Not only is a CCO expected to be a subject matter expert, he also must skillfully navigate relationships among a fund’s board and its adviser. A CCO must be able to maintain good working relationships across a range of individuals, while also discharging ever-increasing technical responsibilities. The Securities and Exchange Commission staff has highlighted concerns in an effort to “raise awareness” about certain issues in a recent Office of Compliance Inspections and Examinations risk alert. Although the risk alert was focused on a specific context—that of outsourced CCOs—it also served as a reminder of the importance of the relationship aspect of the role in ways that may resonate across all types of CCO assignments.
In light of the risk alert’s renewed emphasis on the importance of an effective Rule 38a-1 compliance program, regardless of whether a board uses an internal or outsourced CCO, a board may find it useful to step back and review:
- The basic requirements of Rule 38a-1 and the responsibilities of the fund’s CCO;
- Some of the risk alert’s significant observations, and the key takeaways relevant to all types of CCO assignments; and
- How an effective CCO/compliance program and proper board oversight can help a registrant avoid the types of concerns noted in the risk alert.

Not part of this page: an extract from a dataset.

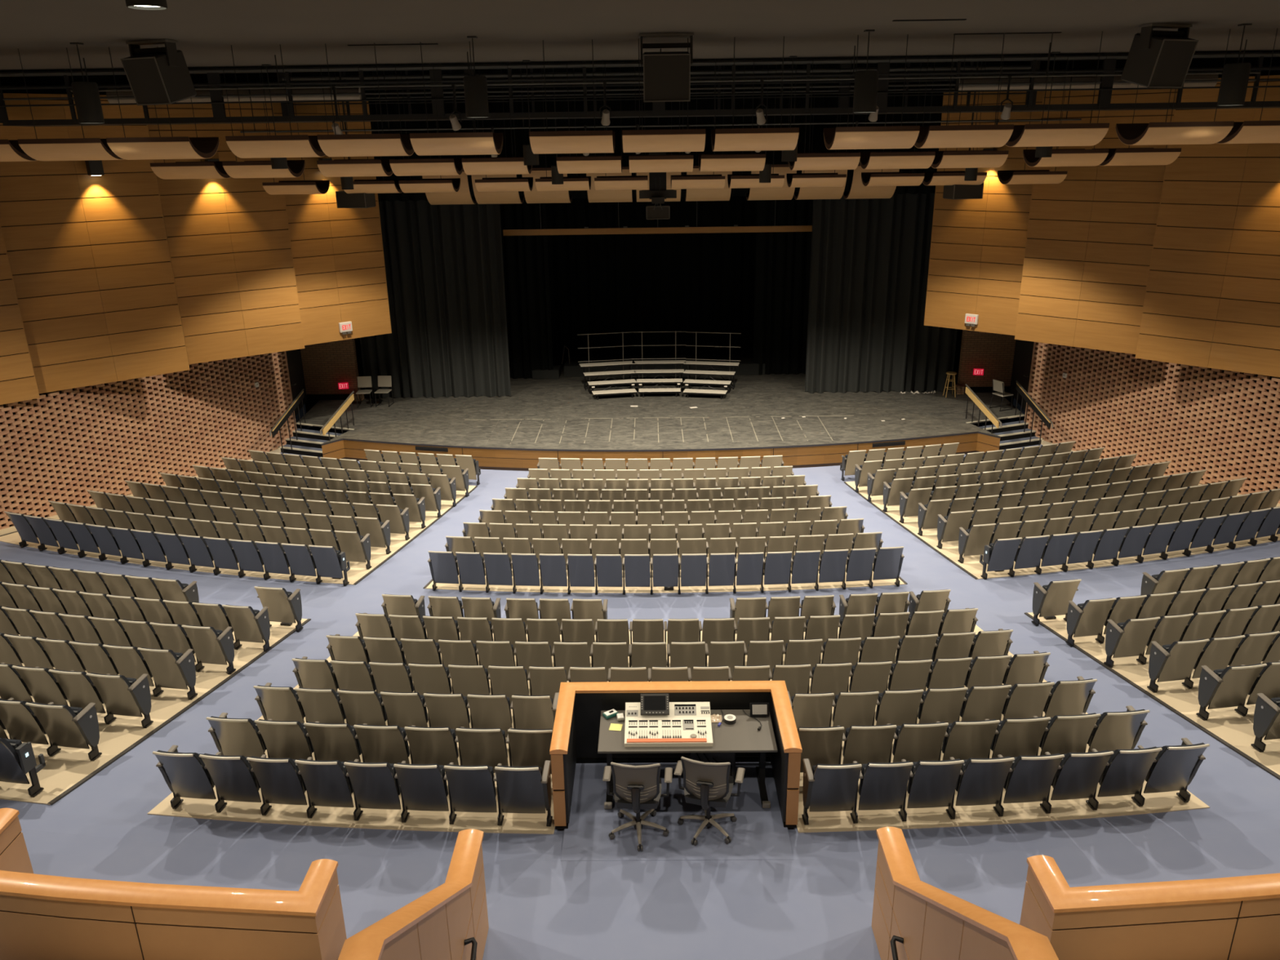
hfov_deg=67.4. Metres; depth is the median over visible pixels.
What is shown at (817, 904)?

Rule 38a-1, CCO Responsibilities
The overarching requirements of Rule 38a-1 are relatively straightforward, requiring that every fund:
- Adopt and implement written policies and procedures reasonably designed to prevent violation of the federal securities laws by the fund, including policies and procedures that provide for the oversight of compliance by each investment adviser, principal underwriter, administrator, and transfer agent;
- Obtain the approval of the fund’s board (including a majority of independent directors) of such compliance policies for the fund and the parties listed above;
- Review at least annually the adequacy of each such set of policies and procedures, including the effectiveness of their implementation; and
- Designate a CCO responsible for administering the policies adopted under the rule.

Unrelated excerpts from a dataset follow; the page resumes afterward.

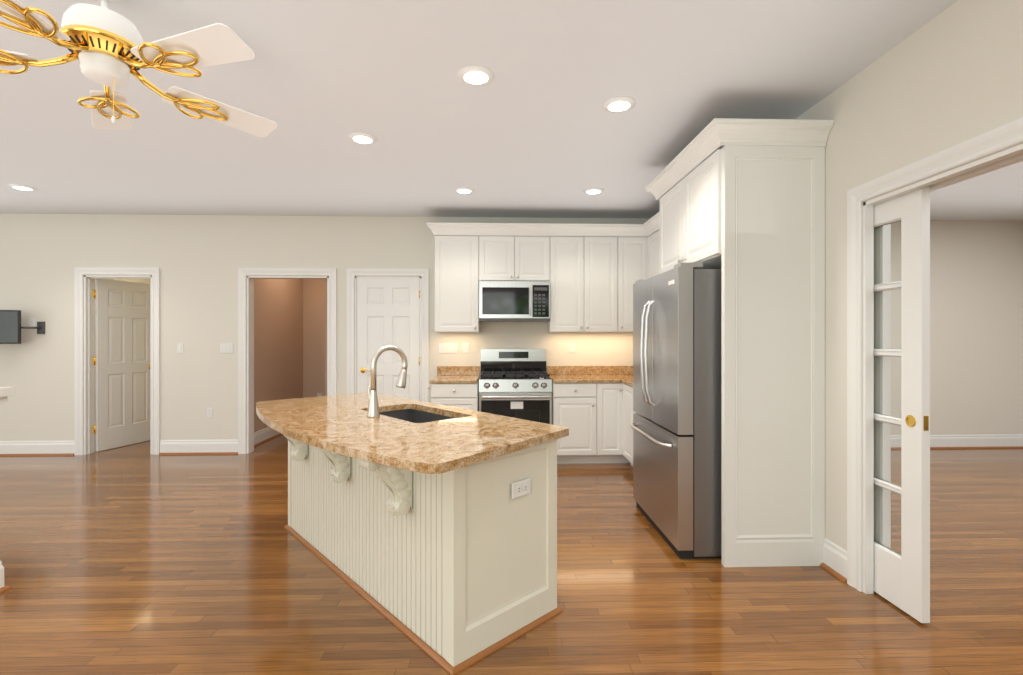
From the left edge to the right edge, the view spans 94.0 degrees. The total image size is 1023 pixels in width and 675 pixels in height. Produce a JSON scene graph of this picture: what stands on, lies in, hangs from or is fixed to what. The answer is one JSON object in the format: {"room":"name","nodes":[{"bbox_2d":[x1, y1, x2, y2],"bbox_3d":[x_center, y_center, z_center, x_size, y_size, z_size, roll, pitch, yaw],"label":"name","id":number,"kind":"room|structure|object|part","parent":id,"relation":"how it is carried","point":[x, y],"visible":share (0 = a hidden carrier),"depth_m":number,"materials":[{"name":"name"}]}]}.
{"room":"kitchen","nodes":[
{"label":"kitchen","id":0,"kind":"room"},
{"bbox_2d":[113,279,149,283],"bbox_3d":[-5.882,-0.035,6.989,0.120,2.750,2.900,0,0,-2],"label":"wall","id":1,"kind":"structure","parent":0,"point":[141,280],"depth_m":7.44,"materials":[{"name":"white paint"}]},
{"bbox_2d":[254,279,326,431],"bbox_3d":[-2.608,-0.035,6.591,1.440,2.750,1.900,0,0,-2],"label":"wall","id":2,"kind":"structure","parent":0,"point":[290,338],"depth_m":6.85,"materials":[{"name":"beige paint"}]},
{"bbox_2d":[0,434,1022,674],"bbox_3d":[-0.638,1.400,2.781,14.500,0.120,12.000,0,0,-2],"label":"floor","id":3,"kind":"structure","parent":0,"point":[136,559],"depth_m":2.51,"materials":[{"name":"brown wood"}]},
{"bbox_2d":[0,387,14,593],"bbox_3d":[-2.937,0.802,2.409,0.560,1.075,0.280,0,0,-2],"label":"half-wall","id":4,"kind":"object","parent":3,"relation":"on","point":[5,392],"visible":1,"depth_m":2.52,"materials":[{"name":"white paint"}]},
{"bbox_2d":[281,433,562,674],"bbox_3d":[-0.749,0.907,2.783,0.919,0.865,2.018,0,0,-43],"label":"kitchen island","id":5,"kind":"object","parent":3,"relation":"on","point":[429,529],"depth_m":2.16,"materials":[{"name":"white wood"}]},
{"bbox_2d":[256,393,568,484],"bbox_3d":[-0.756,0.458,2.699,1.020,0.036,2.202,0,0,-43],"label":"island countertop","id":6,"kind":"structure","parent":5,"relation":"on","point":[393,450],"depth_m":2.21,"materials":[{"name":"brown stone"}]},
{"bbox_2d":[364,345,407,416],"bbox_3d":[-0.709,0.241,2.712,0.245,0.398,0.099,0,0,-43],"label":"faucet","id":7,"kind":"object","parent":6,"relation":"on","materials":[{"name":"silver metal"}]},
{"bbox_2d":[384,405,455,420],"bbox_3d":[-0.577,0.570,2.813,0.424,0.213,0.734,0,0,-43],"label":"sink","id":8,"kind":"object","parent":6,"relation":"in","point":[409,413],"depth_m":3.10,"materials":[{"name":"black metal"}]},
{"bbox_2d":[511,478,530,499],"bbox_3d":[0.046,0.685,2.163,0.115,0.070,0.009,0,0,-43],"label":"outlet","id":9,"kind":"object","parent":5,"relation":"attached to","point":[520,487],"depth_m":2.16,"materials":[{"name":"white plastic"}]},
{"bbox_2d":[430,378,478,410],"bbox_3d":[-0.603,0.907,5.262,0.486,0.865,0.637,0,0,-2],"label":"base cabinet","id":10,"kind":"object","parent":3,"relation":"on","point":[465,395],"depth_m":4.95,"materials":[{"name":"white wood"}]},
{"bbox_2d":[430,374,477,381],"bbox_3d":[-0.610,0.457,5.255,0.493,0.034,0.649,0,0,-2],"label":"countertop","id":11,"kind":"structure","parent":10,"relation":"on","point":[440,377],"depth_m":5.12,"materials":[{"name":"brown stone"}]},
{"bbox_2d":[479,349,551,423],"bbox_3d":[0.033,0.738,5.236,0.762,1.205,0.720,0,0,-2],"label":"range","id":12,"kind":"object","parent":3,"relation":"on","point":[515,383],"visible":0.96,"depth_m":4.96,"materials":[{"name":"silver metal"}]},
{"bbox_2d":[552,382,597,463],"bbox_3d":[0.653,0.907,5.301,0.460,0.865,0.637,0,0,-2],"label":"base cabinet","id":13,"kind":"object","parent":3,"relation":"on","point":[580,415],"depth_m":4.99,"materials":[{"name":"white wood"}]},
{"bbox_2d":[550,374,733,397],"bbox_3d":[1.111,0.457,4.756,1.335,0.034,1.755,0,0,-2],"label":"countertop","id":14,"kind":"structure","parent":13,"relation":"on","point":[576,385],"depth_m":4.99,"materials":[{"name":"brown stone"}]},
{"bbox_2d":[598,398,621,462],"bbox_3d":[1.024,0.907,5.313,0.281,0.865,0.637,0,0,-2],"label":"base cabinet","id":15,"kind":"object","parent":3,"relation":"on","point":[609,409],"depth_m":5.00,"materials":[{"name":"white wood"}]},
{"bbox_2d":[622,398,629,462],"bbox_3d":[1.473,0.907,4.826,0.608,0.865,0.405,0,0,-2],"label":"base cabinet","id":16,"kind":"object","parent":3,"relation":"on","point":[625,401],"depth_m":4.89,"materials":[{"name":"white wood"}]},
{"bbox_2d":[631,263,720,558],"bbox_3d":[1.348,0.445,3.346,0.876,1.790,0.945,0,0,-2],"label":"fridge","id":17,"kind":"object","parent":3,"relation":"on","point":[676,425],"visible":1,"depth_m":2.88,"materials":[{"name":"silver metal"}]},
{"bbox_2d":[630,394,733,505],"bbox_3d":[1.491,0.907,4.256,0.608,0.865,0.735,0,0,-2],"label":"base cabinet","id":18,"kind":"object","parent":3,"relation":"on","point":[727,400],"depth_m":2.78,"materials":[{"name":"white wood"}]},
{"bbox_2d":[0,213,1022,440],"bbox_3d":[-0.728,-0.035,5.640,14.100,2.750,0.120,0,0,-2],"label":"wall","id":19,"kind":"structure","parent":0,"point":[976,327],"depth_m":5.52,"materials":[{"name":"white paint"}]},
{"bbox_2d":[0,310,44,343],"bbox_3d":[-5.634,-0.115,5.217,0.654,0.370,0.415,0,0,-2],"label":"wall-mounted tv","id":20,"kind":"object","parent":19,"relation":"attached to","point":[10,327],"visible":1,"depth_m":5.23,"materials":[{"name":"black"}]},
{"bbox_2d":[28,318,34,326],"bbox_3d":[-5.464,-0.160,5.426,0.070,0.115,0.009,0,0,-2],"label":"outlet","id":21,"kind":"object","parent":19,"relation":"attached to","point":[31,321],"depth_m":5.42,"materials":[{"name":"white plastic"}]},
{"bbox_2d":[95,279,149,451],"bbox_3d":[-4.771,0.317,5.921,0.179,2.030,0.718,0,0,12],"label":"bedroom door","id":22,"kind":"structure","parent":19,"relation":"in","point":[122,365],"depth_m":5.84,"materials":[{"name":"white wood"}]},
{"bbox_2d":[177,343,183,352],"bbox_3d":[-3.803,0.123,5.477,0.070,0.115,0.010,0,0,-2],"label":"outlet","id":23,"kind":"object","parent":19,"relation":"attached to","point":[180,346],"depth_m":5.48,"materials":[{"name":"white plastic"}]},
{"bbox_2d":[207,408,212,417],"bbox_3d":[-3.474,0.865,5.489,0.070,0.115,0.009,0,0,-2],"label":"outlet","id":24,"kind":"object","parent":19,"relation":"attached to","point":[209,410],"depth_m":5.49,"materials":[{"name":"white plastic"}]},
{"bbox_2d":[220,343,232,352],"bbox_3d":[-3.282,0.123,5.494,0.146,0.115,0.010,0,0,-2],"label":"outlet","id":25,"kind":"object","parent":19,"relation":"attached to","point":[224,347],"depth_m":5.49,"materials":[{"name":"white plastic"}]},
{"bbox_2d":[357,278,419,400],"bbox_3d":[-1.438,0.317,5.577,0.723,2.030,0.129,0,0,-2],"label":"closet door","id":26,"kind":"structure","parent":19,"relation":"in","point":[388,311],"depth_m":5.56,"materials":[{"name":"white wood"}]},
{"bbox_2d":[439,343,457,352],"bbox_3d":[-0.736,0.123,5.574,0.209,0.105,0.010,0,0,-2],"label":"outlet","id":27,"kind":"object","parent":19,"relation":"attached to","point":[443,347],"depth_m":5.57,"materials":[{"name":"white plastic"}]},
{"bbox_2d":[434,223,481,331],"bbox_3d":[-0.608,-0.651,5.407,0.486,1.182,0.347,0,0,-2],"label":"upper cabinet","id":28,"kind":"object","parent":19,"relation":"attached to","point":[458,259],"depth_m":5.23,"materials":[{"name":"white wood"}]},
{"bbox_2d":[463,343,468,352],"bbox_3d":[-0.535,0.125,5.581,0.070,0.115,0.009,0,0,-2],"label":"outlet","id":29,"kind":"object","parent":19,"relation":"attached to","point":[465,345],"depth_m":5.58,"materials":[{"name":"white plastic"}]},
{"bbox_2d":[0,427,1022,582],"bbox_3d":[-0.636,1.259,2.731,14.100,0.162,11.500,0,0,-2],"label":"baseboard","id":30,"kind":"structure","parent":19,"relation":"attached to","point":[834,563],"depth_m":5.47,"materials":[{"name":"white wood"}]},
{"bbox_2d":[482,223,549,280],"bbox_3d":[0.027,-0.933,5.427,0.784,0.617,0.347,0,0,-2],"label":"upper cabinet","id":31,"kind":"object","parent":19,"relation":"attached to","point":[510,251],"depth_m":5.25,"materials":[{"name":"white wood"}]},
{"bbox_2d":[479,281,549,321],"bbox_3d":[0.029,-0.398,5.373,0.773,0.432,0.447,0,0,-2],"label":"microwave","id":32,"kind":"object","parent":31,"relation":"attached to","point":[514,301],"visible":1,"depth_m":5.19,"materials":[{"name":"silver metal"}]},
{"bbox_2d":[438,366,632,373],"bbox_3d":[0.431,0.387,5.602,2.596,0.104,0.022,0,0,-2],"label":"backsplash","id":33,"kind":"structure","parent":19,"relation":"attached to","point":[441,369],"depth_m":5.60,"materials":[{"name":"brown stone"}]},
{"bbox_2d":[569,343,574,352],"bbox_3d":[0.719,0.125,5.621,0.070,0.115,0.009,0,0,-2],"label":"outlet","id":34,"kind":"object","parent":19,"relation":"attached to","point":[571,345],"depth_m":5.62,"materials":[{"name":"white plastic"}]},
{"bbox_2d":[547,223,617,331],"bbox_3d":[0.797,-0.651,5.451,0.756,1.182,0.347,0,0,-2],"label":"upper cabinet","id":35,"kind":"object","parent":19,"relation":"attached to","point":[583,270],"depth_m":5.28,"materials":[{"name":"white wood"}]},
{"bbox_2d":[618,224,645,331],"bbox_3d":[1.347,-0.651,5.468,0.346,1.182,0.347,0,0,-2],"label":"upper cabinet","id":36,"kind":"object","parent":19,"relation":"attached to","point":[631,237],"depth_m":5.30,"materials":[{"name":"white wood"}]},
{"bbox_2d":[0,0,1022,221],"bbox_3d":[-0.638,-1.470,2.781,14.500,0.120,12.000,0,0,-2],"label":"ceiling","id":37,"kind":"structure","parent":0,"point":[533,129],"depth_m":2.87,"materials":[{"name":"white paint"}]},
{"bbox_2d":[7,184,36,190],"bbox_3d":[-4.583,-1.402,4.468,0.196,0.016,0.196,0,0,-2],"label":"recessed light","id":38,"kind":"object","parent":37,"relation":"in","point":[22,187],"visible":1,"depth_m":4.44,"materials":[{"name":"white"}]},
{"bbox_2d":[0,0,277,136],"bbox_3d":[-1.619,-1.127,1.852,1.326,0.564,1.263,0,0,-2],"label":"fan","id":39,"kind":"object","parent":37,"relation":"hanging from","point":[105,45],"visible":1,"depth_m":1.83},
{"bbox_2d":[348,132,376,143],"bbox_3d":[-1.051,-1.402,3.369,0.196,0.016,0.196,0,0,-2],"label":"recessed light","id":40,"kind":"object","parent":37,"relation":"in","point":[362,137],"visible":1,"depth_m":3.35,"materials":[{"name":"white"}]},
{"bbox_2d":[454,187,473,193],"bbox_3d":[-0.453,-1.402,4.558,0.196,0.016,0.196,0,0,-2],"label":"recessed light","id":41,"kind":"object","parent":37,"relation":"in","point":[464,190],"visible":1,"depth_m":4.53,"materials":[{"name":"white"}]},
{"bbox_2d":[458,65,493,85],"bbox_3d":[-0.191,-1.402,2.565,0.196,0.016,0.196,0,0,-2],"label":"recessed light","id":42,"kind":"object","parent":37,"relation":"in","point":[476,75],"visible":1,"depth_m":2.54,"materials":[{"name":"white"}]},
{"bbox_2d":[583,187,603,193],"bbox_3d":[0.787,-1.402,4.577,0.196,0.016,0.196,0,0,-2],"label":"recessed light","id":43,"kind":"object","parent":37,"relation":"in","point":[595,190],"visible":1,"depth_m":4.55,"materials":[{"name":"white"}]},
{"bbox_2d":[603,96,635,111],"bbox_3d":[0.650,-1.402,2.882,0.196,0.016,0.196,0,0,-2],"label":"recessed light","id":44,"kind":"object","parent":37,"relation":"in","point":[620,104],"visible":1,"depth_m":2.86,"materials":[{"name":"white"}]},
{"bbox_2d":[796,0,1022,550],"bbox_3d":[1.953,-0.035,1.362,0.130,2.750,8.600,0,0,-2],"label":"wall","id":45,"kind":"structure","parent":0,"point":[950,76],"depth_m":2.32,"materials":[{"name":"white paint"}]},
{"bbox_2d":[646,218,657,278],"bbox_3d":[1.647,-0.651,5.023,0.248,1.182,0.602,0,0,-2],"label":"upper cabinet","id":46,"kind":"object","parent":45,"relation":"attached to","point":[651,227],"depth_m":5.14,"materials":[{"name":"white wood"}]},
{"bbox_2d":[658,122,825,277],"bbox_3d":[1.514,-0.866,3.339,0.618,0.752,1.020,0,0,-2],"label":"upper cabinet","id":47,"kind":"object","parent":45,"relation":"attached to","point":[743,209],"depth_m":2.80,"materials":[{"name":"white wood"}]},
{"bbox_3d":[0.456,-1.181,4.147,2.683,0.122,2.933,0,0,-2],"label":"cab crown","id":48,"kind":"part","parent":47,"relation":"part of","materials":[{"name":"white wood"}]},
{"bbox_2d":[874,187,929,622],"bbox_3d":[1.912,0.313,2.676,0.048,2.030,0.922,0,0,-2],"label":"pocket door","id":49,"kind":"structure","parent":45,"relation":"in","point":[902,581],"depth_m":2.27,"materials":[{"name":"white wood"}]},
{"bbox_2d":[847,117,1022,593],"bbox_3d":[1.947,0.269,1.562,0.172,2.142,2.084,0,0,-2],"label":"trim","id":50,"kind":"structure","parent":45,"relation":"attached to","point":[860,394],"depth_m":2.50,"materials":[{"name":"white wood"}]}
]}

Rule 38a-1 also mandates that the CCO provide the board with written annual reports addressing material compliance matters and changes to compliance policies and procedures.
OCIE Risk Alert: Key Takeaways
The risk alert grew out of an examination of nearly 20 SEC-registered investment advisers and investment companies that outsource CCO responsibilities to unaffiliated third parties. OCIE conducted interviews which assessed each registrant’s “tone at the top” and culture of compliance.
The OCIE examinations led to several key insights into what tends to make an outsourced CCO arrangement effective, including:
- Frequent in-person communication, as opposed to impersonal communication through electronic means and checklists;
- Limiting the registrants that an outsourced CCO works for to a manageable number;
- Ensuring full access to the registrant’s records, empowering the CCO to ensure proper compliance with policies and procedures and to properly conduct his annual review; and
- Using tailored compliance checklists (rather than standardized, one-size-fits-all compliance matrices) to collect information uniquely relevant to each particular registrant.
According to the risk alert, when CCOs, funds or advisers failed to satisfy one or more of these criteria, the risk of incomplete or inaccurate CCO annual reporting increased. The risk alert went on to highlight the importance of the CCO’s professional and interpersonal attributes.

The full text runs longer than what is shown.